The USA,
1802. In Europe the Napoleonic wars are raging with Britain
and France pitted against
each othe: not the concern of the fledgling democracy with its capital Washington only recently
founded. Yet European politics are extending their tentacles across the
Atlantic to the new state which wishes to expand across the Mississippi
and into the Louisiana
Territories, nominally
still Spanish but acquired by the French under a secret treaty two years
previously. What do the French want in return?
Could it be that they wish to install Cardinal Henry Newman, last of the
Stuart line and brother to Bonnie Prince Charlie, as a puppet king in the USA who will
lead that country into the European wars on the side of the French?
The key to the conspiracy is in New Orleans and it is
there that Lawyer Macleod arrives. Although Macleod is a Bostonian, his father
was a Highland Jacobite who had lost everything after the ‘45 Rising and had
sought refuge in the States. Macleod has not forgiven the British for the
wrongs done to his family and as a Catholic and a fluent French speaker would
be an ideal choice to find out what exactly the French are up to in New Orleans. Except that
Macleod does not wish to go and being of a stubborn nature refuses to do so. So
the shadowy and secretive Office of Internal and International Information
(precursor of the CIA) in the person of the mysterious and sinister Cedric
Bentley sets Macleod up so that he has no choice but to go. In New Orleans he meets the beautiful Marie de
Valois and through her learns the truth about the conspiracy. Meanwhile the
British have also sent as agent to New
Orleans the seductive Madame de Metz (in reality Molly
O’Hara). Before long Macleod and Marie find they are engaged in a deadly game
of cat-and-mouse in which no-one can be sure who is friend and who is foe.

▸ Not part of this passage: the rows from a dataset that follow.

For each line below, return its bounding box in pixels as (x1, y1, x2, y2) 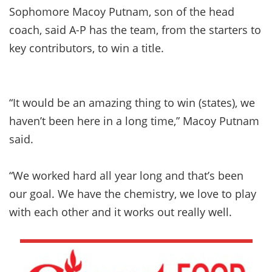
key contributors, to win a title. (9, 40, 164, 55)
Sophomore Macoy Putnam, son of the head (9, 4, 234, 19)
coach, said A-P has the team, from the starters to (9, 22, 261, 37)
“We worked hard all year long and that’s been (9, 168, 243, 183)
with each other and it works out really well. (9, 204, 232, 219)
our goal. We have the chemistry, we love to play (9, 186, 256, 201)
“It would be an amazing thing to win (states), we (9, 95, 255, 110)
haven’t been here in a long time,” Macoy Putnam (9, 113, 259, 128)
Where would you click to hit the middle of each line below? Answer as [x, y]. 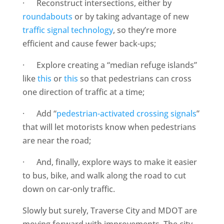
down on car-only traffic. [68, 189]
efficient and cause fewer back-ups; [89, 43]
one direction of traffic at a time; [83, 92]
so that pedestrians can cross [135, 78]
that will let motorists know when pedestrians [109, 127]
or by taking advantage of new [130, 16]
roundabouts [47, 16]
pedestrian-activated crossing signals [126, 113]
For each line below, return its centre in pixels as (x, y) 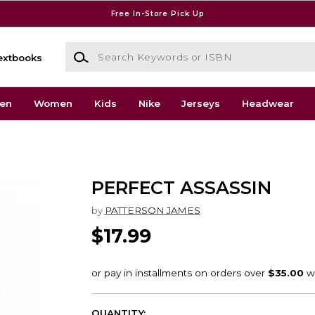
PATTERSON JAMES (152, 210)
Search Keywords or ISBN (127, 49)
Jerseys (201, 104)
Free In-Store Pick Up (157, 13)
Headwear (268, 104)
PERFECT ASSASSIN (181, 187)
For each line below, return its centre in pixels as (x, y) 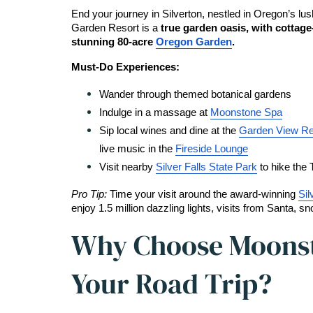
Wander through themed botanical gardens (195, 94)
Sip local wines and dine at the (169, 131)
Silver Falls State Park (206, 167)
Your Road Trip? (172, 284)
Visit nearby (128, 167)
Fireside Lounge (212, 149)
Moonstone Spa (246, 112)
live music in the (137, 149)
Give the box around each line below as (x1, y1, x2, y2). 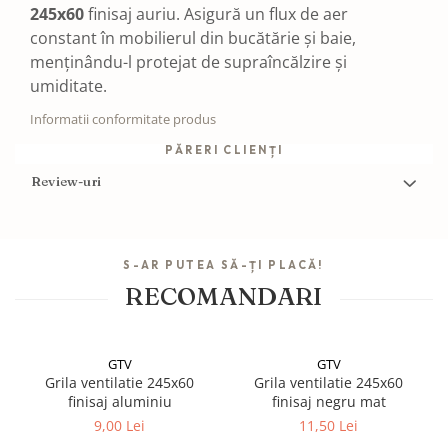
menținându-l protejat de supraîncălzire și (30, 51, 347, 73)
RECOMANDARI (125, 281, 323, 311)
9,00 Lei (94, 416, 145, 435)
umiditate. (30, 75, 107, 97)
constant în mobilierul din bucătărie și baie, (30, 27, 356, 49)
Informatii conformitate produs (30, 110, 216, 128)
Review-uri (31, 173, 101, 189)
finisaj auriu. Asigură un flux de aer (84, 3, 348, 25)
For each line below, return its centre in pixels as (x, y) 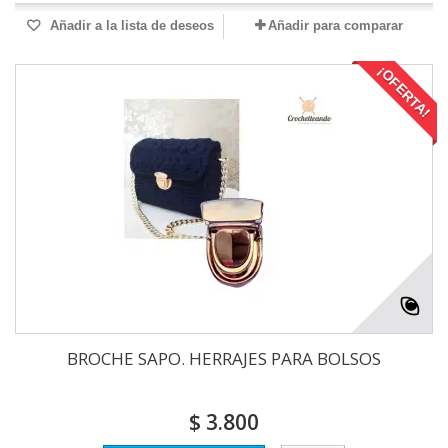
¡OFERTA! (404, 92)
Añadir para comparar (335, 26)
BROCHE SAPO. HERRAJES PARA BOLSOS (224, 359)
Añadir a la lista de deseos (130, 26)
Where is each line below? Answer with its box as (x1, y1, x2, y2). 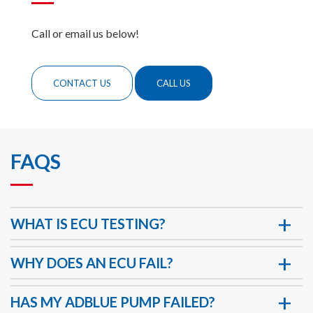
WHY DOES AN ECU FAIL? (10, 254, 173, 271)
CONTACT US (53, 77, 111, 89)
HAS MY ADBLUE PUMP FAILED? (10, 293, 215, 310)
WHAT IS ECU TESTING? (10, 214, 166, 232)
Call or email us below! (31, 26, 139, 40)
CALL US (156, 77, 191, 89)

Another Small Kingdom has a highly complex and convoluted plot which provides a
penetrating insight into the history of the United States at the beginning of
the nineteenth century.
-------
Reviewer: Radmila May
Other books by the same author (2013,
2014): A Union Not Blessed, The
Eagle Turns, Never an Empire, Winston’s Witch.
James
Green was educated by the Vincentian Fathers at Bishop Ullathorne
Gammar School
, Coventry. He
left school at sixteen and, after working as coal-miner, farm-worker,
motor-cycle courier and building labourer, he went to St. Mary's College,
Twickenham and qualified as a teacher. During his teaching career Jim acquired,
by part-time study, an Open University B.A. and a research M.A. in Education.
He studied, again part-time and for three years, for a Ph.D. in Education at Leicester University but, in 1983, the school where
he was head teacher was completely destroyed by an arson attack and the final
write-up of the research for the Doctorate was postponed, as it turned out,
indefinitely. In 1997 Jim left teaching to become a full-time writer and
published magazine articles and books on travel. He then began writing the
first of what was to become the Jimmy Costello series, Bad Catholics, which in
2009 was short-listed for a CWA Dagger. Over the years Jim has been the author
of academic texts and reference works but now concentrates on adult novels and
is currently writing the Freedom to Espionage series which chronicles through
fiction, but based on actual historical events and characters, the rise of the
American Intelligence Service culminating in the establishment in 1947 of the
CIA. The first in the five-book series, Another Small Kingdom, was published by
Accent Press in August 2012 and the second, A Union Not Blessed, will be
published in April 2013. Jim has also been invited to become one of the
Traverse 50, an international group of writers new to the theatre, invited to
work with the Traverse Theatre Edinburgh for one year as part of the
celebration the theatre's 50th birthday.